** TRY IT **
Word for word, give the records again, dropping any picture they hold.

***

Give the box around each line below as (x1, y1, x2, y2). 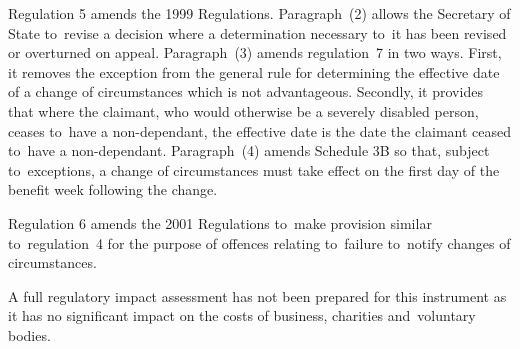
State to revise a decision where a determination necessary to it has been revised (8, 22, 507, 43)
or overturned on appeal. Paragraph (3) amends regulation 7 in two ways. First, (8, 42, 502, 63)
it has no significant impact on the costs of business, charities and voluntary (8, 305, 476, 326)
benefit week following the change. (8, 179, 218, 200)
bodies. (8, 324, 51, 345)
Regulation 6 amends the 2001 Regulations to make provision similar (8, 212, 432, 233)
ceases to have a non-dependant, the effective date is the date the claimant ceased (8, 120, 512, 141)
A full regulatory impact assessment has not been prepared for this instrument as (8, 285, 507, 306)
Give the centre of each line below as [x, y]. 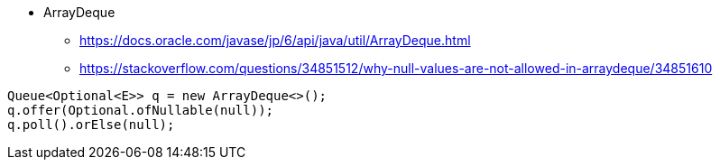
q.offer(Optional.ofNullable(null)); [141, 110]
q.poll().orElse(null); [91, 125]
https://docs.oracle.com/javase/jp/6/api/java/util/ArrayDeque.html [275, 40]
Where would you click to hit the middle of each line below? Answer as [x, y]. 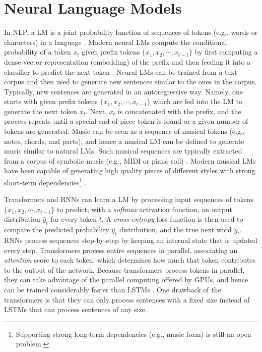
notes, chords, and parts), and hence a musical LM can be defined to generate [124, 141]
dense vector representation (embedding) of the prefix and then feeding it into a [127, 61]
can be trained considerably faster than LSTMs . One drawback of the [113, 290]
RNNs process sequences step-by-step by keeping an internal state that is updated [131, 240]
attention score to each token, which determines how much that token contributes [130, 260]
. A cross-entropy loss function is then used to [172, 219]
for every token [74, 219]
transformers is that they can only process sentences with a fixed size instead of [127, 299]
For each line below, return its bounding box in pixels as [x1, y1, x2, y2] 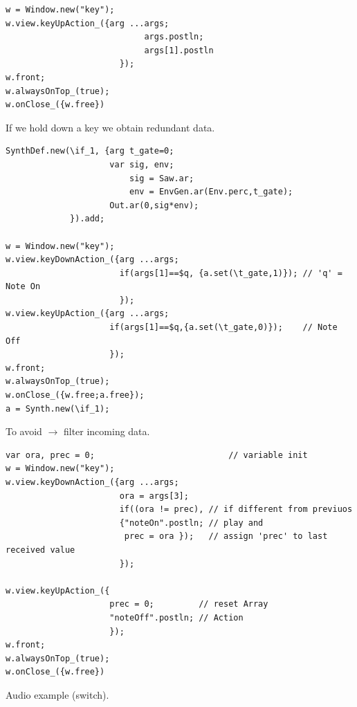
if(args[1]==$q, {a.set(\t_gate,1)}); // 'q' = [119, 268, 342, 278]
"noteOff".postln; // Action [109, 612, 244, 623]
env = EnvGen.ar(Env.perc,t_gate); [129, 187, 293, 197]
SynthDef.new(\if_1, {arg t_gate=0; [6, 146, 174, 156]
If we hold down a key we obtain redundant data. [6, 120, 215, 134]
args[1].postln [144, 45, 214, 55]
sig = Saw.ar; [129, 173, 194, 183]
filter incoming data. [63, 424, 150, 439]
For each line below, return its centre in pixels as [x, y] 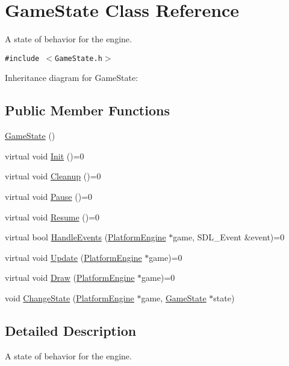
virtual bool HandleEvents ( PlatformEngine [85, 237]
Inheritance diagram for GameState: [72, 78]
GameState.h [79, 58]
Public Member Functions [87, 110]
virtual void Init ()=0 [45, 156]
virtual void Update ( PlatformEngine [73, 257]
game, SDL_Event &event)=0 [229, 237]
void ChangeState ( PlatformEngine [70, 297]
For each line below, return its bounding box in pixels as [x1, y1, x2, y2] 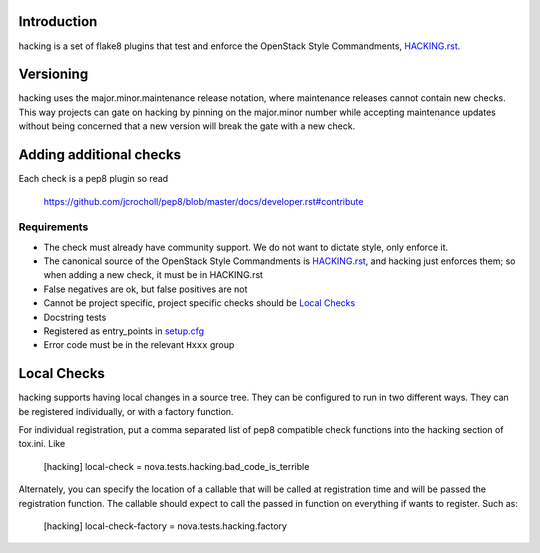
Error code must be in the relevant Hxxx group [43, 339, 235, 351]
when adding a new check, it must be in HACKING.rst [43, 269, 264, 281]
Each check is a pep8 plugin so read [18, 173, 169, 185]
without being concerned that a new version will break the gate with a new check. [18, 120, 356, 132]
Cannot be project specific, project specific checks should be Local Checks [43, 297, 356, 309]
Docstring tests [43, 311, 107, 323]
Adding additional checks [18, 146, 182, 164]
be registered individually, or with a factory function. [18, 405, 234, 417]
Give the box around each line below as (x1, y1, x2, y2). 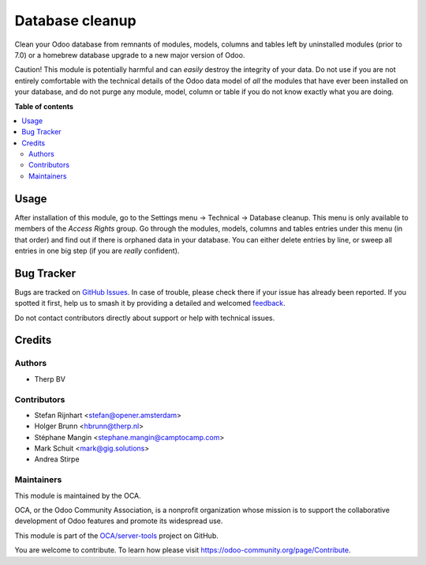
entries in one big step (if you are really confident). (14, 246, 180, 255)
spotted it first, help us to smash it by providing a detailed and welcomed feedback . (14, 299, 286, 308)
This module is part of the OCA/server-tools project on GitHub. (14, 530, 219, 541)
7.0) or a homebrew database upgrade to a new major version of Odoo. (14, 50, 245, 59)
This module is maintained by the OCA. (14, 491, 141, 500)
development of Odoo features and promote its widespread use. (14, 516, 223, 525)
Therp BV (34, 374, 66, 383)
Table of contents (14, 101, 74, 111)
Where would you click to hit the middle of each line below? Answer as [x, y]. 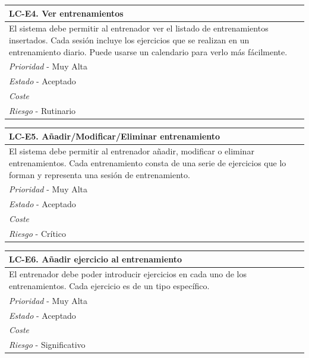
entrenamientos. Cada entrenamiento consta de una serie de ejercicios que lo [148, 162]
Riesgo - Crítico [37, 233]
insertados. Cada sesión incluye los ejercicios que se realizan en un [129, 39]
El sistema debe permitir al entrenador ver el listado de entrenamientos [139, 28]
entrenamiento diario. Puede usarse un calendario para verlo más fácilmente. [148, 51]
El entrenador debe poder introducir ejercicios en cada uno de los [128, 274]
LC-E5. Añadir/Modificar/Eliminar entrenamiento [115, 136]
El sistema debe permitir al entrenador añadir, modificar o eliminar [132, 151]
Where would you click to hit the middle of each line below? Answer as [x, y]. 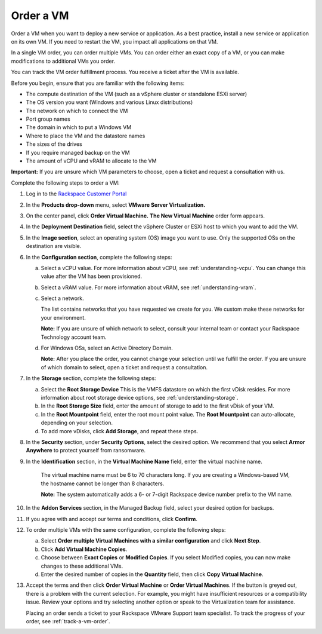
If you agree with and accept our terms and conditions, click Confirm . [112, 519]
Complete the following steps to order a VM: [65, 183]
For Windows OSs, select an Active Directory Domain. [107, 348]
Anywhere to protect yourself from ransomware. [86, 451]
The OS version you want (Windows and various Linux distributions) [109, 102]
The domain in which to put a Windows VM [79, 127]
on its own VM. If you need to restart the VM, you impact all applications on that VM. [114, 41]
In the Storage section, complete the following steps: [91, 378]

***

** TASK RESPONSE **
Give the box around each line below as (x1, y1, x2, y2). 
State to revise a decision where a determination necessary to it has been revised (8, 22, 507, 43)
or overturned on appeal. Paragraph (3) amends regulation 7 in two ways. First, (8, 42, 502, 63)
it has no significant impact on the costs of business, charities and voluntary (8, 305, 476, 326)
benefit week following the change. (8, 179, 218, 200)
bodies. (8, 324, 51, 345)
Regulation 6 amends the 2001 Regulations to make provision similar (8, 212, 432, 233)
ceases to have a non-dependant, the effective date is the date the claimant ceased (8, 120, 512, 141)
A full regulatory impact assessment has not been prepared for this instrument as (8, 285, 507, 306)
Give the centre of each line below as [x, y]. 
q.offer(Optional.ofNullable(null)); [141, 110]
q.poll().orElse(null); [91, 125]
https://docs.oracle.com/javase/jp/6/api/java/util/ArrayDeque.html [275, 40]
Where would you click to hit the middle of each line below? Answer as [x, y]. 
notes, chords, and parts), and hence a musical LM can be defined to generate [124, 141]
dense vector representation (embedding) of the prefix and then feeding it into a [127, 61]
can be trained considerably faster than LSTMs . One drawback of the [113, 290]
RNNs process sequences step-by-step by keeping an internal state that is updated [131, 240]
attention score to each token, which determines how much that token contributes [130, 260]
. A cross-entropy loss function is then used to [172, 219]
for every token [74, 219]
transformers is that they can only process sentences with a fixed size instead of [127, 299]
For each line below, return its bounding box in pixels as [x1, y1, x2, y2] 
if(args[1]==$q, {a.set(\t_gate,1)}); // 'q' = [119, 268, 342, 278]
"noteOff".postln; // Action [109, 612, 244, 623]
env = EnvGen.ar(Env.perc,t_gate); [129, 187, 293, 197]
SynthDef.new(\if_1, {arg t_gate=0; [6, 146, 174, 156]
If we hold down a key we obtain redundant data. [6, 120, 215, 134]
args[1].postln [144, 45, 214, 55]
sig = Saw.ar; [129, 173, 194, 183]
filter incoming data. [63, 424, 150, 439]
For each line below, return its centre in pixels as [x, y] 
virtual bool HandleEvents ( PlatformEngine [85, 237]
Inheritance diagram for GameState: [72, 78]
GameState.h [79, 58]
Public Member Functions [87, 110]
virtual void Init ()=0 [45, 156]
virtual void Update ( PlatformEngine [73, 257]
game, SDL_Event &event)=0 [229, 237]
void ChangeState ( PlatformEngine [70, 297]
For each line below, return its bounding box in pixels as [x1, y1, x2, y2] 
Error code must be in the relevant Hxxx group [43, 339, 235, 351]
when adding a new check, it must be in HACKING.rst [43, 269, 264, 281]
Each check is a pep8 plugin so read [18, 173, 169, 185]
without being concerned that a new version will break the gate with a new check. [18, 120, 356, 132]
Cannot be project specific, project specific checks should be Local Checks [43, 297, 356, 309]
Docstring tests [43, 311, 107, 323]
Adding additional checks [18, 146, 182, 164]
be registered individually, or with a factory function. [18, 405, 234, 417]
Give the box around each line below as (x1, y1, x2, y2). 
entries in one big step (if you are really confident). (14, 246, 180, 255)
spotted it first, help us to smash it by providing a detailed and welcomed feedback . (14, 299, 286, 308)
This module is part of the OCA/server-tools project on GitHub. (14, 530, 219, 541)
7.0) or a homebrew database upgrade to a new major version of Odoo. (14, 50, 245, 59)
This module is maintained by the OCA. (14, 491, 141, 500)
development of Odoo features and promote its widespread use. (14, 516, 223, 525)
Therp BV (34, 374, 66, 383)
Table of contents (14, 101, 74, 111)
Where would you click to hit the middle of each line below? Answer as [x, y]. 
entrenamientos. Cada entrenamiento consta de una serie de ejercicios que lo [148, 162]
Riesgo - Crítico [37, 233]
insertados. Cada sesión incluye los ejercicios que se realizan en un [129, 39]
El sistema debe permitir al entrenador ver el listado de entrenamientos [139, 28]
entrenamiento diario. Puede usarse un calendario para verlo más fácilmente. [148, 51]
El entrenador debe poder introducir ejercicios en cada uno de los [128, 274]
LC-E5. Añadir/Modificar/Eliminar entrenamiento [115, 136]
El sistema debe permitir al entrenador añadir, modificar o eliminar [132, 151]
Where would you click to hit the middle of each line below? Answer as [x, y]. 
If you agree with and accept our terms and conditions, click Confirm . [112, 519]
Complete the following steps to order a VM: [65, 183]
For Windows OSs, select an Active Directory Domain. [107, 348]
Anywhere to protect yourself from ransomware. [86, 451]
The OS version you want (Windows and various Linux distributions) [109, 102]
The domain in which to put a Windows VM [79, 127]
on its own VM. If you need to restart the VM, you impact all applications on that VM. [114, 41]
In the Storage section, complete the following steps: [91, 378]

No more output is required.